For this residency Elena Gallina has focussed on the Kosovar practice of collecting and trading paper napkins. The divided city of Mitrovica is the focal point of the exhibition. The artist also travelled to Peja, Prishtina and Prizren, interviewing women ranging from aged 17 to 89 years old.  This practice goes as far back as the 60’s and is a dying tradition. Çiknia jonë explores the changes in this practise before and after war, alongside intergenerational circles of girlhood based in the divided city of Mitrovica. It is a celebration through photography and textiles of the colour and joy of women, and the significance of feminine love in difficult circumstances.
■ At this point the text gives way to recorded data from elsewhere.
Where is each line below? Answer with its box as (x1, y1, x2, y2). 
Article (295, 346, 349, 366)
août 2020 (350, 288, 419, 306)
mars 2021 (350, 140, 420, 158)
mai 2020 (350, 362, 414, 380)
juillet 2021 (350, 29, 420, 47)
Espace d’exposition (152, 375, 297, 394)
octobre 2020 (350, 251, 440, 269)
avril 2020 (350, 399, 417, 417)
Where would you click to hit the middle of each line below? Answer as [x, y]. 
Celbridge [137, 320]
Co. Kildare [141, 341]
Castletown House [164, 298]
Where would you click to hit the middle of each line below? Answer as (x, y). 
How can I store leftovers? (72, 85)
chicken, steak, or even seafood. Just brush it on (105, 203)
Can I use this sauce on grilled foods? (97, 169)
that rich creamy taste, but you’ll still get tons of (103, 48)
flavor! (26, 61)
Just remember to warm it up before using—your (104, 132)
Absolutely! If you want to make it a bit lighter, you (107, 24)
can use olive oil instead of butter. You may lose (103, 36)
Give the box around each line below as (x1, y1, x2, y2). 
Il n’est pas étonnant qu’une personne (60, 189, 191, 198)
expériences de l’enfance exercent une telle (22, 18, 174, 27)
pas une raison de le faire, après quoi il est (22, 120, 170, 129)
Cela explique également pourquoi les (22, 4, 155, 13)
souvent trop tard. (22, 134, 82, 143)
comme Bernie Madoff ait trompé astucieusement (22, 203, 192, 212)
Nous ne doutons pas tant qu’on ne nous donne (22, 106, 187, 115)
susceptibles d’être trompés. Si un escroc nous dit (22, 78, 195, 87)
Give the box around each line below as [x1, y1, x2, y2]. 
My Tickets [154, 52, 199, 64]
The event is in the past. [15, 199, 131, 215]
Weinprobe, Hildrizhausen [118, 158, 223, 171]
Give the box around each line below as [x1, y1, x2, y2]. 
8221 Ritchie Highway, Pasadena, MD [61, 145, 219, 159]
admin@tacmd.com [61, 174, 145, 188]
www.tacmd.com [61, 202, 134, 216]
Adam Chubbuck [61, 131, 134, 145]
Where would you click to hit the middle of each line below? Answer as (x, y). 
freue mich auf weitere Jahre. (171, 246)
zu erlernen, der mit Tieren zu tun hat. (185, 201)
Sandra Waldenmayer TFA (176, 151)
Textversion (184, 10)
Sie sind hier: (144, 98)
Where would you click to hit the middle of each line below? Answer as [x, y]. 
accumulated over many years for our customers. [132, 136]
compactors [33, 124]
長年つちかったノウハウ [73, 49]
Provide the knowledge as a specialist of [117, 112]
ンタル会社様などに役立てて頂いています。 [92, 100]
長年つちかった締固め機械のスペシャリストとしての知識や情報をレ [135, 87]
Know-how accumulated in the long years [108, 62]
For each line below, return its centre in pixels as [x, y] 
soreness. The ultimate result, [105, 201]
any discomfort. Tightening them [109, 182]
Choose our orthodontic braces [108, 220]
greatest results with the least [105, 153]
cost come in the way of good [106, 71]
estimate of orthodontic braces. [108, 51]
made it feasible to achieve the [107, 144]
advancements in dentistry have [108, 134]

An artistically-posed image of someone dressed in black sitting behind a table which is covered in colourful fabric, a cigarette in an ashtray and a pack of cigarettes. Only the person's hands are visible and they appear to be in the middle of gesturing.
Collecting Napkins

Elena Gallina describes her practice as ‘artivism’.  In order to offset historic power imbalances between photographer and subject her methodology is co-creative in nature. Working with young female activists to select the subjects and set up interviews, the creation of portraits is a shared process. The subjects are interviewed and photographed in their natural space, arranging themselves, and are also given partial control over image selection. The resulting work bring to the fore the everyday experience of what it means to be a woman in Kosovo. Gallina highlights the significance of circles of women united by this girlhood practice.  Gallina is passionate about anti-classist art and strongly believes in the use of storytelling to shift moral consciousness.

Having grown up in Kosovo in the aftermath of the ‘99 war and worked in refugee camps in Jordan and Palestine for several years, Gallina’s photography practice is inspired by the often misunderstood quiet moments experienced by those in over-sensationalised environments. Gallina seeks out stillness, believing colour and beauty inform our truth.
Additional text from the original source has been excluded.